The Explicit Gospel takes aim at some key areas of concern while pointing us to areas where God has revealed Himself in different ways. Chandler develops an analogy to help view the Gospel from different perspectives, hopefully allowing us to have a more rounded and complete view of God's truth.

Chandler first deals with what he calls the “Gospel on the ground”. This is basically the idea that the Gospel concerns personal salvation. Chandler goes through a chapter each on God, Man, Christ and our Response. These are very basic concepts that with which all believers should be readily familiar. The sad part is that many professing believers are not aware of the truths Chandler lays out in these opening chapters, and whether the fault is in the person or the pulpit or a combination of the two, it is good to have a resource like this as an introduction for those unfamiliar with these truths. That is one reason why this book is of great importance, but another reason is for the believer who is fairly conversant in these great Biblical truths.
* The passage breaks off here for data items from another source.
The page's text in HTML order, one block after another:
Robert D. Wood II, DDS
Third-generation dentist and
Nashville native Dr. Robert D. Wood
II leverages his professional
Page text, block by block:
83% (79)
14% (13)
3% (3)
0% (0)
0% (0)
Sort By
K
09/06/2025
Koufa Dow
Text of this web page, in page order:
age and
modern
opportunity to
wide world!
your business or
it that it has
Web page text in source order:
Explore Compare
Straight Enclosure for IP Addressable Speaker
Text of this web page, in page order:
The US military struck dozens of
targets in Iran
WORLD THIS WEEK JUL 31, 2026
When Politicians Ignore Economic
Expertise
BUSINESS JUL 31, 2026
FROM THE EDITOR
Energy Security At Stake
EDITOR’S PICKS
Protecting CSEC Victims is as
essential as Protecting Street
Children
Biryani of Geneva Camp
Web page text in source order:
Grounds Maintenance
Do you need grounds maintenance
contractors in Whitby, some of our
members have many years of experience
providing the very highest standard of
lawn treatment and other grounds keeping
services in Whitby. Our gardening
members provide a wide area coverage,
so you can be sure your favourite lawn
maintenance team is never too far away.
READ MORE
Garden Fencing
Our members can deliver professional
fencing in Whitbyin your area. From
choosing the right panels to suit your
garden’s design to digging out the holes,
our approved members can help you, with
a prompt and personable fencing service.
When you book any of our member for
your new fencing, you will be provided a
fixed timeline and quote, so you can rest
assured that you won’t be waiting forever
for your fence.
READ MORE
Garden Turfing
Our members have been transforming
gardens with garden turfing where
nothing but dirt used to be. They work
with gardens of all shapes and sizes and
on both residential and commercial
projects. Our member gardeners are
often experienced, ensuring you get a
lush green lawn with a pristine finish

The way Chandler explains things is fresh and engaging, convicting and encouraging, and for those who may have grown apathetic towards the basics of the faith it is a great reminder of the beauty and grace of God’s simple truths. Taking old, familiar truths that in a sinful heart can grow stale and presenting them in a way that seems new and vibrant is a ministry for which we often forget the need. I did begin to become concerned as I read the chapters on the “Gospel on the ground” because I felt, to paraphrase Scot McKnight, that we were heading towards a “Soterian” faith rather than an evangelical faith. Meaning, that we were not exploring the robust Gospel of the Scriptures, but rather looking at a reductionist Gospel composed solely of personal salvation. Then The Explicit Gospel took to the air.
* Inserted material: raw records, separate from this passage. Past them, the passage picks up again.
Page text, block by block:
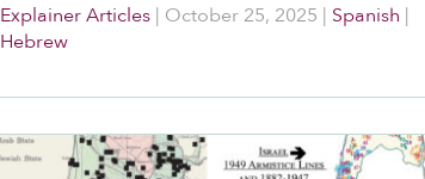
Explainer Articles | October 25, 2025 | Spanish |
Hebrew
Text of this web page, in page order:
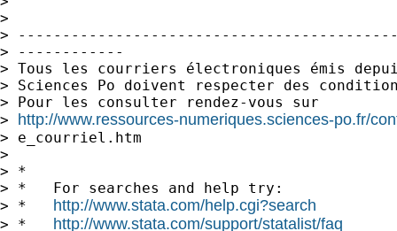
>
>
> ------------
> Tous les courriers électroniques émis
> Sciences Po doivent respecter des
> Pour les consulter rendez-vous sur
> http://www.ressources-numeriques.sciences-po.fr/
> e_courriel.htm
>
> *
> *   For searches and help try:
> * http://www.stata.com/help.cgi?search
> * http://www.stata.com/support/statalist/faq
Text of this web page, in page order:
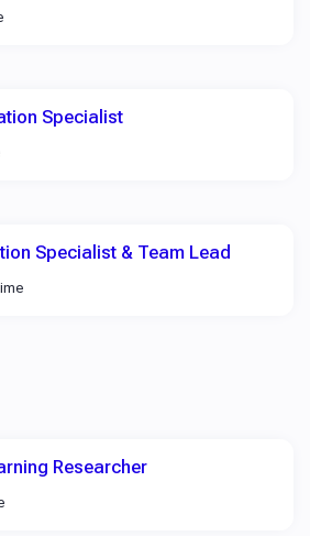
Specialist
Specialist & Team Lead
Researcher
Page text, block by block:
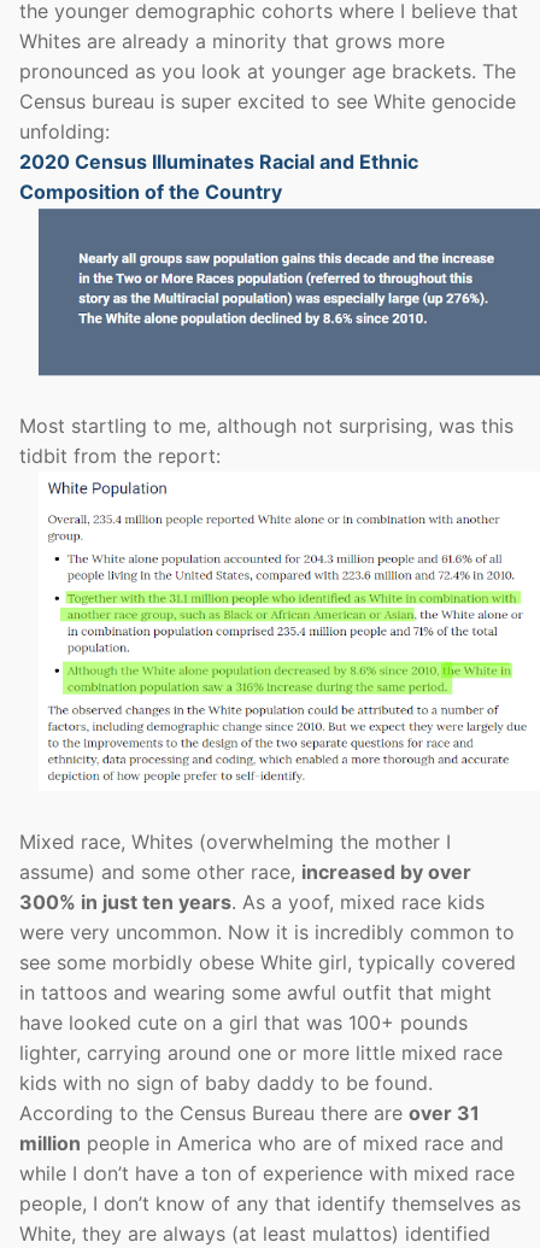
the younger demographic cohorts where I believe that
Whites are already a minority that grows more
pronounced as you look at younger age brackets. The
Census bureau is super excited to see White genocide
unfolding:
2020 Census Illuminates Racial and Ethnic
Composition of the Country
Most startling to me, although not surprising, was this
tidbit from the report:
Mixed race, Whites (overwhelming the mother I
assume) and some other race, increased by over
300% in just ten years. As a yoof, mixed race kids
were very uncommon. Now it is incredibly common to
see some morbidly obese White girl, typically covered
in tattoos and wearing some awful outfit that might
have looked cute on a girl that was 100+ pounds
lighter, carrying around one or more little mixed race
kids with no sign of baby daddy to be found.
According to the Census Bureau there are over 31
million people in America who are of mixed race and
while I don’t have a ton of experience with mixed race
people, I don’t know of any that identify themselves as
White, they are always (at least mulattos) identified

The “Gospel in the air” aspect of this book is the part that really encouraged me. Partly due to the fact that this concept is still new enough to me that every time I hear it proclaimed I feel that I learn much more about it. The idea that the Gospel is about making “all things new”, reconciling the created order to the creator, while explicitly Pauline and implicit throughout Scripture, was missing in my understanding of the Gospel for far too long. Chandler takes an extended look at this aspect. Chandler devotes an entire chapter to Creation. In this chapter I was greatly concerned with how he interacted with science, specifically the theory of evolution. At times, it seemed as if one had to deny the theory of evolution to embrace the Gospel, which seems to be adding to what the Scriptures require of a believer especially in light of the fact that Historic Creationism, which is the view that Chandler holds, is viewed as a denial of the Genesis account by many Young Earth Creationist in the same vein that Chandler derides the BioLogos view of Evolutionary Creation. However, having a strong opinion is one thing, but misrepresenting facts to validate your opinion is, in this case, unnecessary and always dishonest. I do not doubt that Chandler believes what he put forward is scientific fact, but in the form of a book, this should have been researched a bit. At some point we need to view the scientific community as a people group and engage them honestly from within their own worldview, not within a worldview we prescribe to them based on caricature and pseudoscience.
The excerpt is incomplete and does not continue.